So what is the real energy direction going to be? Well I'm increasingly finding that it's a lot easier recycling someone else's words when they agree with you. I thought I was such a contrarian that couldn't happen but apparently I'm not so alone. So I dug this out of the comments section of the oil drum. Again I assume it's public domain. I could have reworded it but that would have been pointless and dishonest. It's by the OMGbyWTF anonymous bot:
"The recession is keeping the lights on at the moment. There are a couple of unusual things happening in the UK electricity market at the moment.
The low price of natural gas and large number of CCGT's seem to to be undercutting the price of coal generated electricity, also there are net electricity exports to France as they seem to have a lot of nukes out of service for various reasons.
The UK has wasted its North Sea reserves making cheap electricity with no long term investment in alternatives or storage. LNG import capacity has been built fairly quickly and it I don't see the 'gas glut' lasting for very long. I think the UK needs to get its act sorted on several key areas.
Build more natural gas storage facilities.
Improve thermal efficiency in buildings: insulation and move towards heat pumps starting with those on electric and oil fired heating. External insulation and solar water heating should also be considered.
Adopt the Danish model of multifuel CHP systems burning coal, rubbish, biomass and gas whilst providing district heating. Distributed generation running of gassified waste / coal / natural gas / biogas should provide good security and flexibility. Dump the CO2 and waste heat into greenhouses.
Accelerate construction of replacement nuclear reactors and grid upgrades to add more interconnectors with Europe and accomodate more wind power.
Expand and electrify existing railway services.
Look at potential for coal bed methane / gasification of the coal reserves under the North Sea, from a CO2 perspective this may not seem a good idea by this time there should be plenty of empty oil / gas fields to pump the CO2 into.
Build the Severn Barrage, and uprate and expand if possible existing pumped storage sites.
Roll out electric vehicles as they become available."
The only things I don't agree about are a) the nuclear expansion - on mainly cost grounds, and b) worrying about warming from CO2, which in my view is a very overblown hypothesis, though I accept it's politically correct. Using the CO2 for greenhouses or scavenging is however eminently sensible. However all this is cost but no sign of where the money might come from. Stopping the pointless wars would help. Perhaps a Tobin tax? Or just getting entrepreneurs to fund it rather than government. I'm not too happy about that because energy companies are natural monopolies - they really need strict overseers.

Sphere: Related Content

Thursday, November 05, 2009

Western manufacture decline

This might be a copyright theft but perhaps opinion on blogs are public domain. Anyway I reproduce verbatim a blog post from Dale R McIntyre, PhD on Andy Revkin's dotearth blog. A blog that seems to be frequented mostly nowadays by realists rather than the wooly-minded Malthusians who used to dominate. Several are admitting now that they don't have quite the same belief that scientists know any better than the rest of us about the state of the planet. However, enough about fantasy science, let's focus on real engineering. This post shows that the USA is now facing the same effects of neo-liberalist de-manufacturing that the UK faced in 1980's. It's difficult to say if it's avoidable or not but it's worth chronicling at least - especially the part about cheap and nasty Chinese cheese-like steel which we've all become accustomed to encountering in household items. When will a major engineering catastrophe occur because of that short-termist thinking?

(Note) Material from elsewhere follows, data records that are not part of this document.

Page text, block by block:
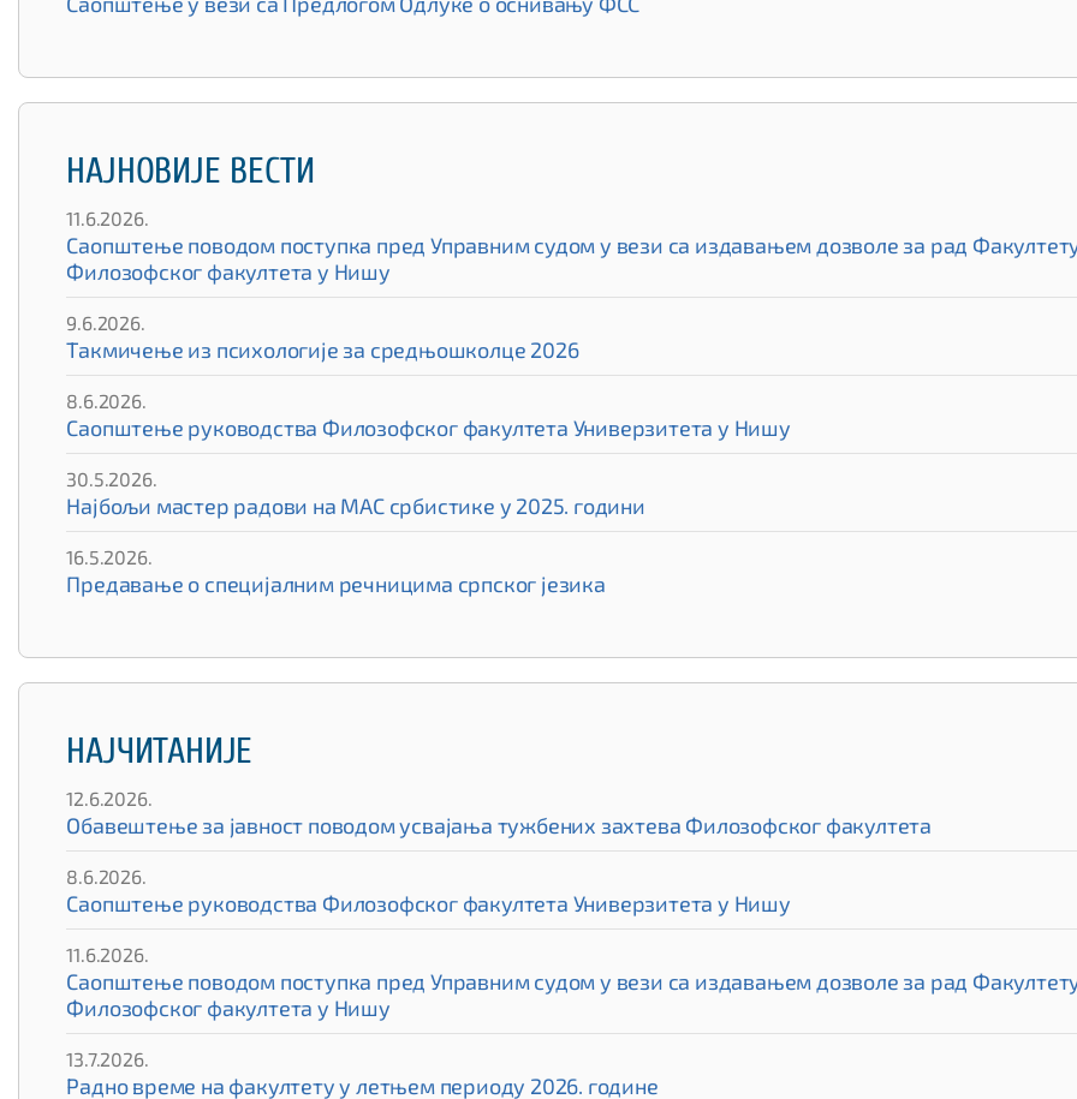
НАЈНОВИЈЕ ВЕСТИ
11.6.2026.
Саопштење поводом поступка пред Управним судом у вези са издавањем дозволе за рад
Филозофског факултета у Нишу
9.6.2026.
Такмичење из психологије за средњошколце 2026
8.6.2026.
Саопштење руководства Филозофског факултета Универзитета у Нишу
30.5.2026.
Најбољи мастер радови на МАС србистике у 2025. години
16.5.2026.
Предавање о специјалним речницима српског језика
НАЈЧИТАНИЈЕ
12.6.2026.
Обавештење за јавност поводом усвајања тужбених захтева Филозофског факултета
8.6.2026.
Саопштење руководства Филозофског факултета Универзитета у Нишу
11.6.2026.
Саопштење поводом поступка пред Управним судом у вези са издавањем дозволе за рад
Филозофског факултета у Нишу
13.7.2026.
Радно време на факултету у летњем периоду 2026. године
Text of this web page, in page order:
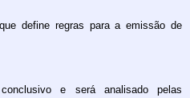
define regras para a emissão de
e será analisado pelas
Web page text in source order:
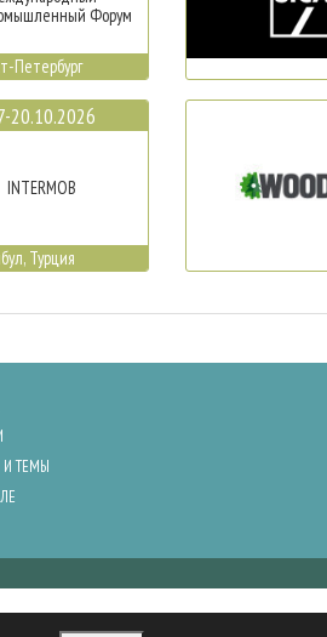
Форум
Петербург
20.10.2026
INTERMOB
Турция
И ТЕМЫ

"Those of us who have tried to manufacture anything here in the US over the last 20 years could explain it to you. The manufacturing skills and enterprizes which led America to prosperity for over two centuries are in a parlous state.

The causes are many but let me detail some of the high points.

In the mid-1990's, China was allowed to join the World Trade Organization with its currency, the renembi, pegged to the dollar and undervalued by about 30%. (For why this was done, you might enquire to the husband of our current Secretary of State, or to Al Gore.)

With an undervalued currency, labor paid at rates on the order of $1.50 PER DAY, no union work rules and no environmental rules worth mentioning, the leadership of China made mercantilism their national policy and export earnings were the order of the day.

American manufacturing firms were soon putting thousands of man-hours of engineering into their proposals, presenting their best, most finely-honed price, only to be told that they had to meet the "China price". That is, unless they cut their best price 30% to match what the Chinese, with their undervalued currency, could do the job for, the work would go overseas. (For documentation please see Business Week and Fortune articles all through the late 1990's and early 2000's)

US firms who met the China price, hoping to keep business and cash flowing in the door, ended up going bankrupt. I believe I am correct that every single major auto parts supplier in this country has been through bankruptcy.

This attack of the "China price" came on top of twenty years of steady erosion of profitability in the manufacturing sector, due to litigation costs, union work rules and the capital requirements of installing pollution control equipment. America led the world in mandating pollution control all through the 1970's and 1980's, at a time when our competitors faced no such requirements. It came at a price; the hollowing out of America's manufacturing infrastructure.

America's steel industry, once the world's strongest, is just a vestige of its former self. What happened? Steel mills had to put their capital into flue gas scrubbers; Asian mills did not. Union wages made America's steel workers the highest paid in the US, paid 47% more than comparable jobs in other US industries. Until the mills went bankrupt, that is.

Every one of those wind turbines will need a tall steel tower to hold it up in the breeze. The Chinese steel industry is now the world's largest, with huge over-capacity, so they sell their steel cheap. It's not very good steel, but boy is it cheap.

Little critical detail items stopped being made here because of high labor costs, the cost of legal liability and the cost of environmental compliance.

Take fasteners, for instance. Big deal, they're just bolts and nuts, right? Well, Boeing is losing customers for their 787 Dreamliner because there are no domestic suppliers of fasteners to hold the wings on, and the foreign suppliers didn't deliver on time.

Every single blade of every wind turbine will be held on by a circle of about 50 high-strength steel bolts. China makes tons and tons of bolts. They are not very good bolts, and a shocking number of them are of cheap low-strength steel but "decorated" with markings to make them look like high-strength steel bolts.

When cheap bolts are installed in a wind turbine they will fail by metal fatigue and their blades will fly off and impale whatever cow or coyote or farmer happens to be passing by. But you can buy Chinese bolts and you can't buy American bolts any more.

Literally thousands of small forges and foundries have shut down in the last 20-30 years. Zinc and chromium plating shops have been particularly hard hit because of the environmental costs of disposing of the chemical plating baths. All of those steel wind turbine towers will need to be coated or plated; otherwise the towers will buckle in 10 or 12 years due to corrosion damage. Where would we do that here in the US? The Chinese don't do a good job of zinc plating but they do it, and nobody cares much what gets dumped in the rivers.

Finally you will need three very long very stiff fiberglass blades for each turbine. (Dow Corning was a pioneer in glass fiber manufacture, but they were driven into bankruptcy here in the US, over the bogus silicone breast implant lawsuits.)

You need epoxy or polyamide resin to soak the glass fibers in to make fiberglass. The resins are petrochemicals. There has not been a new oil refinery built in this country since 1976, and only one new chemical plant in the same time. Oil and chemicals are bad, right? Lots of lawsuits, no building permits."